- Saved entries
<<<<
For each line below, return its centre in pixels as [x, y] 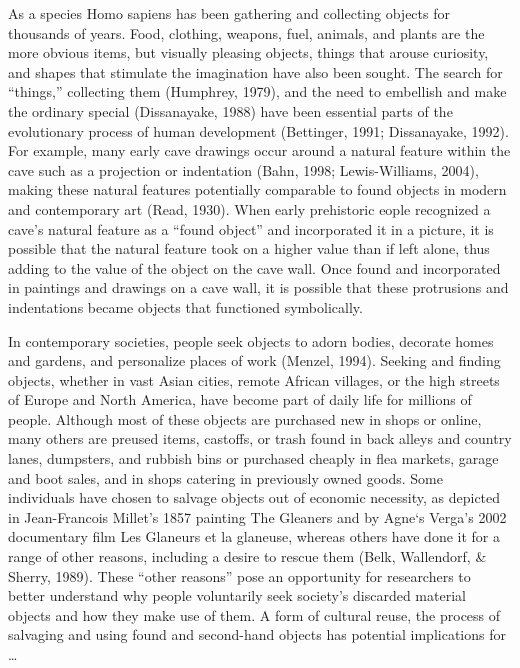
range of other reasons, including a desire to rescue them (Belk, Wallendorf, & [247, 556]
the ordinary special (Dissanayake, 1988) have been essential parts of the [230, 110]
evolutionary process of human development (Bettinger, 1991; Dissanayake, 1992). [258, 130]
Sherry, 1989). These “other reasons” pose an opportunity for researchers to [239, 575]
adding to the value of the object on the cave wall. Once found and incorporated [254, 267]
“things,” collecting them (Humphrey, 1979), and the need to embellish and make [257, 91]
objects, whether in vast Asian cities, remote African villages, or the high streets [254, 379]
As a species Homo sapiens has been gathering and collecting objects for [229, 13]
>>>>
<<<<
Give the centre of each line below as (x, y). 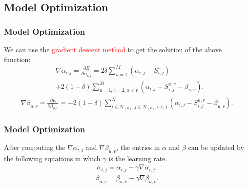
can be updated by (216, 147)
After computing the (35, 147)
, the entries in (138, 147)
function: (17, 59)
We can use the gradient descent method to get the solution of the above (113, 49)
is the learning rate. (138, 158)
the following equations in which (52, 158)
>>>>
- WORK REQUIRED
Repeat exactly the lines above from the one with "function: (17, 59)" up to and including the one with "the following equations in which (52, 158)". No other line belongs in the reply.

- TASK OUTPUT
function: (17, 59)
We can use the gradient descent method to get the solution of the above (113, 49)
is the learning rate. (138, 158)
the following equations in which (52, 158)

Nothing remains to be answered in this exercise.